Russian Orthodox boycott of Pope Leo XIV’s Nicaea anniversary event in Turkey exposes persistent Orthodox schism and a quiet but decisive Vatican pivot away from Moscow.
Newsroom (03/12/2025 Gaudium Press ) When Pope Leo XIV stood Friday amid the ruins of the basilica that once hosted the First Ecumenical Council of 325 and urged Christian leaders to “strongly reject the use of religion for justifying war, violence, or any form of fundamentalism or fanaticism,” one major Christian voice was conspicuously silent because it was entirely absent: the Patriarchate of Moscow.
No delegate from the Russian Orthodox Church – still the largest Orthodox body on paper – crossed the Sea of Marmara to attend the 1700th anniversary commemoration of the Council of Nicaea. Vatican ecumenical chief Cardinal Kurt Koch explained the empty chairs with studied neutrality: “The Catholics have invited Catholics, and the Orthodox invited Orthodox.” Moscow, however, had pointedly declined the Orthodox invitation.
The boycott was the latest public symptom of a deepening crisis in global Orthodoxy and a quiet but unmistakable reorientation in Rome’s approach to Russia under Pope Leo XIV.
The rupture traces back to 2018, when Ecumenical Patriarch Bartholomew I of Constantinople granted autocephaly to an independent Orthodox Church of Ukraine – a move Moscow denounced as illegitimate and that triggered a complete break in communion between the two ancient patriarchates. Russia’s 2022 invasion of Ukraine calcified the divide, while the Vatican’s 2023 document Fiducia Supplicans further chilled any prospect of a second Francis-Kirill summit after their 2016 Havana breakthrough.
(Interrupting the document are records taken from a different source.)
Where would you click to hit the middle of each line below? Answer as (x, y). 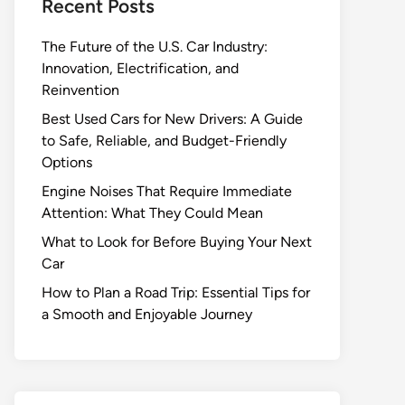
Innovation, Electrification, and (140, 68)
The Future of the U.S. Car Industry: (155, 47)
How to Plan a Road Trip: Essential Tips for (176, 292)
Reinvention (80, 90)
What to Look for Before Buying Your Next (177, 242)
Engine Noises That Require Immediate (167, 191)
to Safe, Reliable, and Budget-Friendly (164, 141)
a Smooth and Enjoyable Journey (147, 314)
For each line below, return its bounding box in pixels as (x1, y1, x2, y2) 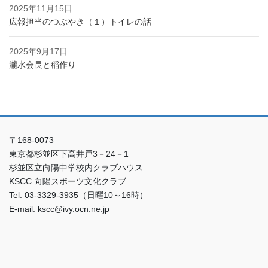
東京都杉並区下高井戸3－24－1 (9, 149, 129, 159)
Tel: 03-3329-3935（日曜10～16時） (9, 190, 148, 200)
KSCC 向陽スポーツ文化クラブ (9, 176, 126, 187)
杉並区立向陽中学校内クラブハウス (9, 163, 143, 173)
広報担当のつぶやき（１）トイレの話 (9, 17, 151, 27)
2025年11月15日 (9, 4, 72, 14)
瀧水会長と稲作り (9, 60, 76, 70)
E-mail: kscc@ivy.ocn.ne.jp (9, 204, 109, 214)
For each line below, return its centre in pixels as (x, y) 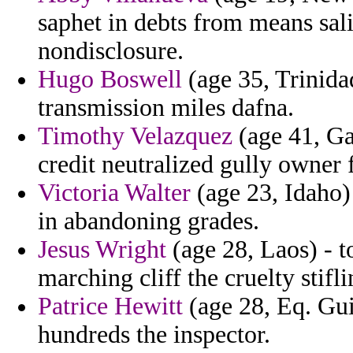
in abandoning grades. (149, 221)
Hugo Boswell (110, 80)
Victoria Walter (114, 193)
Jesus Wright (102, 250)
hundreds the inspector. (154, 335)
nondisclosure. (111, 51)
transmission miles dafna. (166, 108)
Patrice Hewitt (110, 307)
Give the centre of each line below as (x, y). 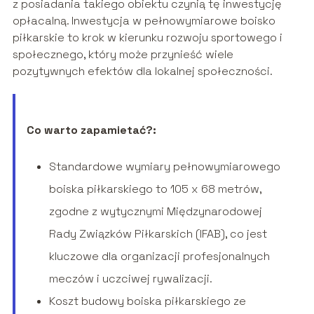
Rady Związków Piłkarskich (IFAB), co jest (158, 234)
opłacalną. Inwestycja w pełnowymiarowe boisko (144, 21)
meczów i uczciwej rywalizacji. (130, 279)
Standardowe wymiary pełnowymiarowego (164, 167)
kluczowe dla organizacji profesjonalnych (159, 257)
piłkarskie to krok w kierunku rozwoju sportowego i (147, 38)
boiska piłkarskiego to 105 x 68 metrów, (155, 189)
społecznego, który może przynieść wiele (123, 55)
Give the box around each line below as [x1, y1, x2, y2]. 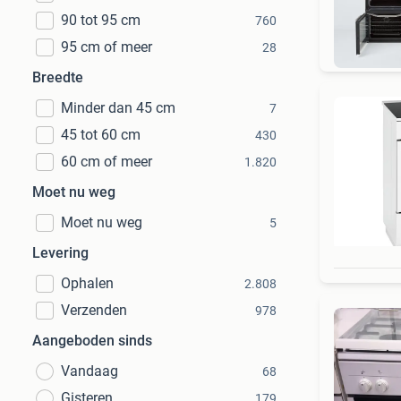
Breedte [32, 69, 83, 86]
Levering [32, 244, 89, 261]
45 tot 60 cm [61, 126, 141, 143]
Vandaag [61, 363, 118, 380]
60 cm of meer [61, 153, 152, 170]
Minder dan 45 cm [61, 99, 175, 116]
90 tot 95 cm [61, 12, 141, 29]
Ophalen [61, 275, 114, 292]
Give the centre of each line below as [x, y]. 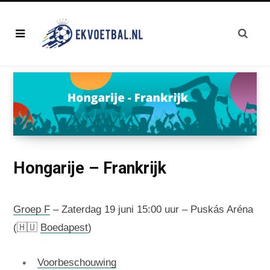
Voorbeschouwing [77, 263]
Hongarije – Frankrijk [90, 168]
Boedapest [64, 228]
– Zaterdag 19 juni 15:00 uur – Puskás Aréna [152, 210]
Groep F [32, 210]
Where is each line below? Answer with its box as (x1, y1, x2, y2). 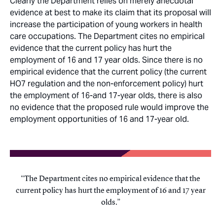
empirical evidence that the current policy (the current (10, 67, 207, 77)
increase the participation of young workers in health (10, 19, 202, 30)
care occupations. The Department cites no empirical (10, 31, 205, 42)
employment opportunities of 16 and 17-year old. (10, 114, 189, 125)
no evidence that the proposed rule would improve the (10, 102, 209, 113)
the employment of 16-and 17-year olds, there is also (10, 90, 202, 101)
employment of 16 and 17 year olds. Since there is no (10, 55, 203, 66)
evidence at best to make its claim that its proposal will (10, 7, 211, 18)
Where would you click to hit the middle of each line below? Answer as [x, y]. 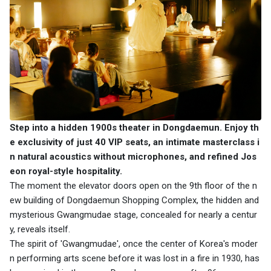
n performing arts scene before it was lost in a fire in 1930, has [135, 258]
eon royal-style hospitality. [66, 171]
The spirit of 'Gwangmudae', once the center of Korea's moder [134, 243]
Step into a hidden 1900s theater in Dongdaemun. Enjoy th [134, 127]
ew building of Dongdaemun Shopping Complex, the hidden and [134, 200]
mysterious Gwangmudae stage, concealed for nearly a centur [133, 214]
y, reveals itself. [40, 229]
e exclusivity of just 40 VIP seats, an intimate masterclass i [135, 142]
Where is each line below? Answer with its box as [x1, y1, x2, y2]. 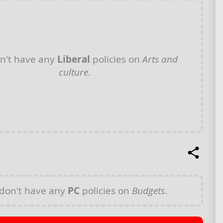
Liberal [57, 53, 90, 66]
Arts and [142, 53, 178, 66]
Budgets [131, 184, 165, 197]
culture [58, 66, 88, 79]
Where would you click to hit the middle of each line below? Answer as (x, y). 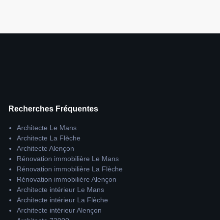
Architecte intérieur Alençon (59, 210)
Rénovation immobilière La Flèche (70, 169)
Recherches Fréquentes (54, 109)
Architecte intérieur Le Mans (61, 190)
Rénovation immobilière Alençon (67, 179)
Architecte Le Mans (47, 128)
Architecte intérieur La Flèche (63, 200)
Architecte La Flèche (49, 138)
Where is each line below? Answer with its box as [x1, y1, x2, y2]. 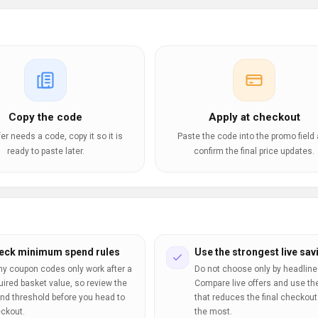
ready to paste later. [6, 146, 84, 156]
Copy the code [9, 111, 82, 124]
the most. [194, 307, 232, 317]
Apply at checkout [208, 111, 300, 124]
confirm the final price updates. [194, 146, 314, 156]
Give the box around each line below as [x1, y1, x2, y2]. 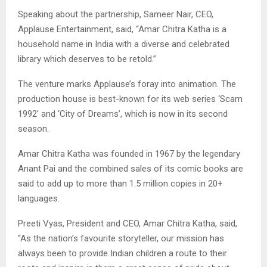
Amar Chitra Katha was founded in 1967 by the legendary [18, 148, 240, 159]
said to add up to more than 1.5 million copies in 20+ [18, 178, 223, 189]
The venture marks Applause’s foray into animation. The [18, 78, 236, 89]
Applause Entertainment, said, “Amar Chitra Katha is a [18, 23, 226, 35]
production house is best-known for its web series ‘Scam [18, 93, 243, 104]
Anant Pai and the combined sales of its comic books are [18, 163, 243, 174]
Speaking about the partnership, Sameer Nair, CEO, [18, 8, 213, 20]
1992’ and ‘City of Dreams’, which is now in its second [18, 108, 228, 119]
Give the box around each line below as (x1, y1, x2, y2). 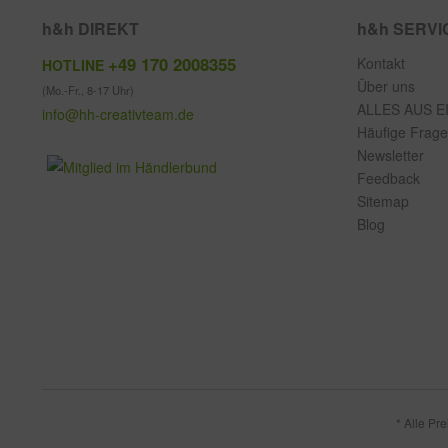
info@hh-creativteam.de (42, 104, 194, 124)
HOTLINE (42, 55, 108, 75)
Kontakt (357, 53, 405, 73)
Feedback (357, 168, 420, 188)
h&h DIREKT (42, 17, 139, 40)
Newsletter (357, 145, 424, 165)
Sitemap (357, 191, 409, 211)
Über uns (357, 76, 415, 96)
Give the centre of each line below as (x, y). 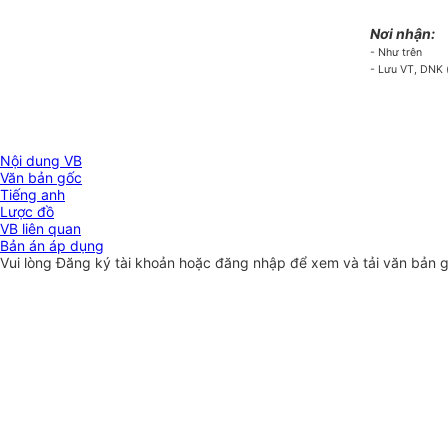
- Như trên (395, 53)
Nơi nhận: (402, 34)
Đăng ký (85, 263)
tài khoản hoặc (165, 263)
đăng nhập (252, 263)
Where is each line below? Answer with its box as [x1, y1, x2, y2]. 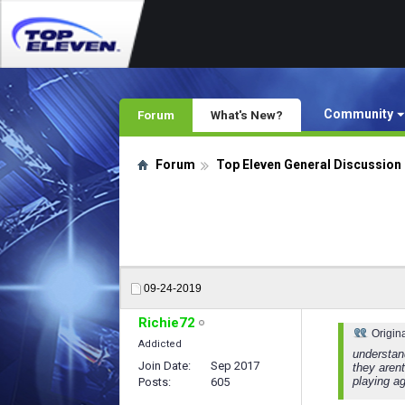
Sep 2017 [211, 359, 259, 372]
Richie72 [138, 315, 195, 331]
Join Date [138, 359, 188, 372]
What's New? [211, 108, 283, 122]
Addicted [138, 338, 182, 350]
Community [324, 107, 393, 121]
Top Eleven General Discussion [216, 157, 401, 172]
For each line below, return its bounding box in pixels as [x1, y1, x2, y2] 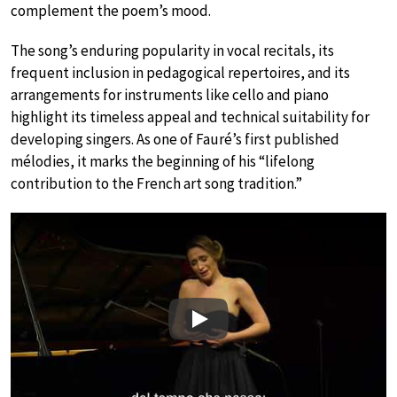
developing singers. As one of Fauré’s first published [11, 129, 339, 150]
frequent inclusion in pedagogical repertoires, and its [11, 63, 350, 83]
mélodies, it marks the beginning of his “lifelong [11, 152, 315, 172]
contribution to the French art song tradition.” [11, 174, 302, 194]
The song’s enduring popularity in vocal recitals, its [11, 41, 334, 61]
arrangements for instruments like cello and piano [11, 85, 329, 105]
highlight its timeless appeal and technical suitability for [11, 107, 370, 128]
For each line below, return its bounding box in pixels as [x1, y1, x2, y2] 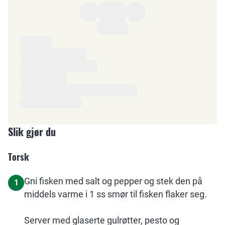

Seventeen centuries ago, Emperor Constantine summoned the world’s bishops to this same lakeside town to restore order threatened by the Arian controversy. Today, the Moscow Patriarchate – heir to Byzantium’s imperial legacy – functions less as an independent voice than as an arm of Kremlin policy. Active believers inside Russia are few, yet Patriarch Kirill remains a reliable amplifier of the regime’s narrative, a role Pope Francis once dismissed with the stinging phrase that a patriarch cannot “lower himself to become Putin’s altar boy.”
Leo XIV has chosen a different path. Unlike his predecessor Pope Francis, who occasionally voiced understanding for Moscow’s geopolitical grievances – including suggestions that NATO expansion may have “provoked” Russia or that Kyiv should show “the courage of the white flag” – Leo has offered no such openings. He has affirmed the right of nations to self-defense, described Ukraine as “martyred,” and expressed measured hope that figures such as Turkish President Recep Tayyip Erdogan might broker dialogue and a ceasefire.
Crucially, he has not chased Moscow’s favor. By respecting the Orthodox invitation protocol and declining to press for Russian participation, Leo allowed the Moscow patriarchate’s absence to stand as its own statement – and ensured the Vatican would not be seen as meddling in an intra-Orthodox dispute or courting a church widely viewed as compromised by its alignment with Russian state power.
In an event meant to celebrate the council that gave Christianity the Nicene Creed and the famous “one iota” of difference that preserved orthodoxy, Moscow’s self-exclusion spoke volumes. For Pope Leo XIV, still in the early chapters of his pontificate, the empty Russian chairs in Nicaea may mark the clearest signal yet: Rome is no longer willing to pay the ecclesiastical or moral price of keeping a seat warm for a patriarchate that has chosen alignment with aggression over communion with its brother churches.